L’OCDE compare ce prix effectif du carbone à trois références : un prix de 30 € par tonne de CO² (soit environ 100 € par tonne de carbone sachant que le carbone compte pour 27 % dans le poids du dioxyde de carbone), un prix de 60 € par tonne de CO² et un prix de 120 €. Ces deux derniers prix correspondent, selon l’OCDE, à une estimation basse et à l’estimation centrale du minimum requis en 2030 pour atteindre les objectifs fixés dans l’accord de Paris.

L’OCDE met en évidence un « score de tarification du carbone » qui est le rapport entre le prix effectif moyen et le prix de référence. Dans les secteurs où le prix effectif est supérieur au prix de référence, le prix effectif est supposé égal au prix de référence.
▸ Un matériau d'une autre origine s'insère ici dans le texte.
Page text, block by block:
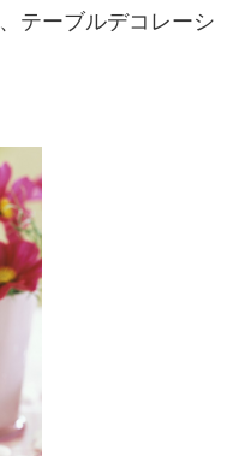
テーブルデコレーシ
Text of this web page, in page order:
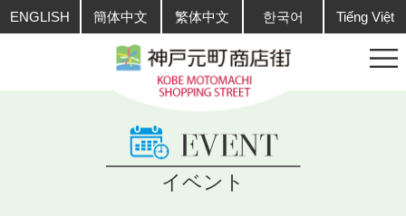
ENGLISH 簡体中文 繁体中文 한국어 Tiếng Việt
イベント
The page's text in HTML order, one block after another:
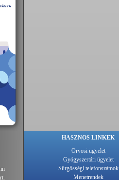
HASZNOS LINKEK
Orvosi ügyelet
Gyógyszertári ügyelet
Sürgősségi telefonszámok
Menetrendek
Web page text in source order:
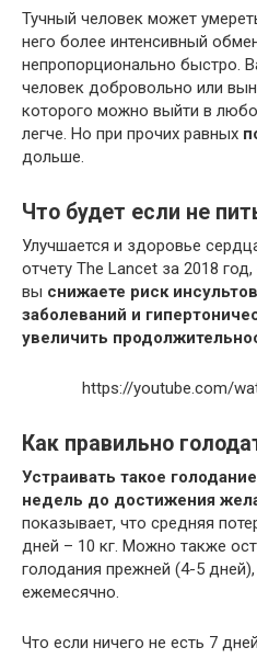
Тучный человек может
него более интенсивный
непропорционально быстро.
человек добровольно или
которого можно выйти в
легче. Но при прочих равных
дольше.
Что будет если не
Улучшается и здоровье
отчету The Lancet за 2018
вы снижаете риск
заболеваний и
увеличить
https://youtube.com/
Как правильно
Устраивать такое
недель до достижения
показывает, что средняя
дней – 10 кг. Можно также
голодания прежней (4-5 дней),
ежемесячно.
Что если ничего не есть 7
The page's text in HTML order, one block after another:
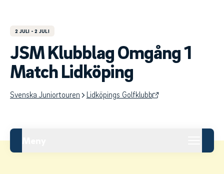
2 JULI - 2 JULI
JSM Klubblag Omgång 1
Match Lidköping
Svenska Juniortouren Lidköpings Golfklubb
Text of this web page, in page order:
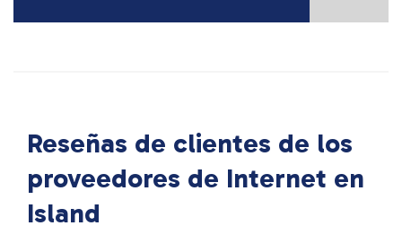
Reseñas de clientes de los
proveedores de Internet en
Island
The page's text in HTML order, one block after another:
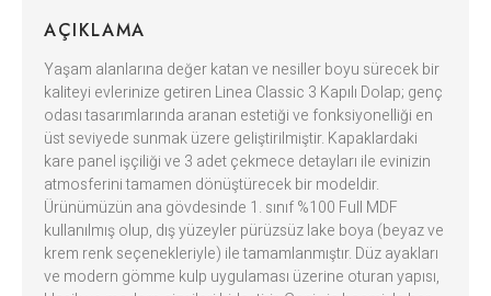
AÇIKLAMA
Yaşam alanlarına değer katan ve nesiller boyu sürecek bir
kaliteyi evlerinize getiren Linea Classic 3 Kapılı Dolap; genç
odası tasarımlarında aranan estetiği ve fonksiyonelliği en
üst seviyede sunmak üzere geliştirilmiştir. Kapaklardaki
kare panel işçiliği ve 3 adet çekmece detayları ile evinizin
atmosferini tamamen dönüştürecek bir modeldir.
Ürünümüzün ana gövdesinde 1. sınıf %100 Full MDF
kullanılmış olup, dış yüzeyler pürüzsüz lake boya (beyaz ve
krem renk seçenekleriyle) ile tamamlanmıştır. Düz ayakları
ve modern gömme kulp uygulaması üzerine oturan yapısı,
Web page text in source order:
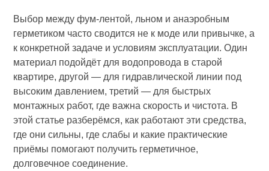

Le score est donc compris entre 0 et 100 %.

Par exemple, si la référence est 60 € et si un pays a des prix de 40 € sur 80 % des émissions et 80 € sur 20 % des émissions, son score est de ((40 x 0,8) + (60 x 0,2)) / 60 = 73 %.

Source : OCDE ; FIPECO.

Pour un prix de référence de 60 €, ce score était de seulement 19 % en 2018 en moyenne[3] dans les pays examinés, avec des différences très importantes selon les secteurs (5 % pour la production d’électricité et l’industrie, 80 % pour le transport routier et 38 % pour l’agriculture).

Il était de 55 % en France où il était le plus haut du G20. La France fait donc partie des pays où le prix du carbone est le plus proche des objectifs à atteindre pour respecter l’accord de Paris. Les seuls pays qui avaient un meilleur score étaient la Suisse, le Luxembourg, la Norvège, la Slovénie et l’Islande. Le score de l’Allemagne était de 41 %. Ceux des Etats-Unis et de la Chine étaient de 22 % et 9 %.

La hausse des prix du carbone sur le marché européen des droits entre 2018, où il était encore inférieur à 20 €, et 2021 (il est supérieur à 50 € en mai) a contribué à améliorer le score des pays de l’Union européenne qui, toutes choses égales par ailleurs, pourrait être passé de 44 % en 2018 à 52 % en 2020.

 

[1] Rapport entre la variation des émissions due à une variation de la taxe et cette même variation de la taxe.

[2] Ou pour l’achat d’un matériel plus économe en énergie qui permet une telle réduction.

[3] Moyenne pondérée par la part de chaque pays dans les émissions, ce qui donne un poids très important aux Etats-Unis et à la Chine.